■ YOUR INSTRUCTIONS ■
Leave out the pictures and print the rest of the entries exactly as they stand.

■ TASK INPUTS ■
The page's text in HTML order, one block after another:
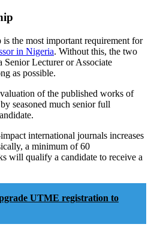
is the most important requirement for
in Nigeria. Without this, the two
Senior Lecturer or Associate
as possible.
of the published works of
seasoned much senior full
international journals increases
a minimum of 60
will qualify a candidate to receive a
UTME registration to
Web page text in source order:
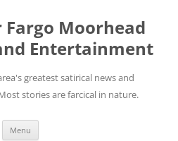
Fargo Moorhead
Entertainment
greatest satirical news and
stories are farcical in nature.
Menu
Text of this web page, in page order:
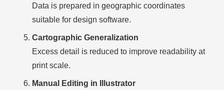
Data is prepared in geographic coordinates
suitable for design software.
Cartographic Generalization
Excess detail is reduced to improve readability at
print scale.
Manual Editing in Illustrator
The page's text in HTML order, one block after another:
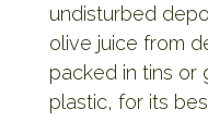
undisturbed
olive juice from
packed in tins or
plastic, for its

■ ANSWER TO THIS EXERCISE ■
The page's text in HTML order, one block after another:
is the most important requirement for
in Nigeria. Without this, the two
Senior Lecturer or Associate
as possible.
of the published works of
seasoned much senior full
international journals increases
a minimum of 60
will qualify a candidate to receive a
UTME registration to
Web page text in source order:
Fargo Moorhead
Entertainment
greatest satirical news and
stories are farcical in nature.
Menu
Text of this web page, in page order:
Data is prepared in geographic coordinates
suitable for design software.
Cartographic Generalization
Excess detail is reduced to improve readability at
print scale.
Manual Editing in Illustrator
The page's text in HTML order, one block after another:
undisturbed
olive juice from
packed in tins or
plastic, for its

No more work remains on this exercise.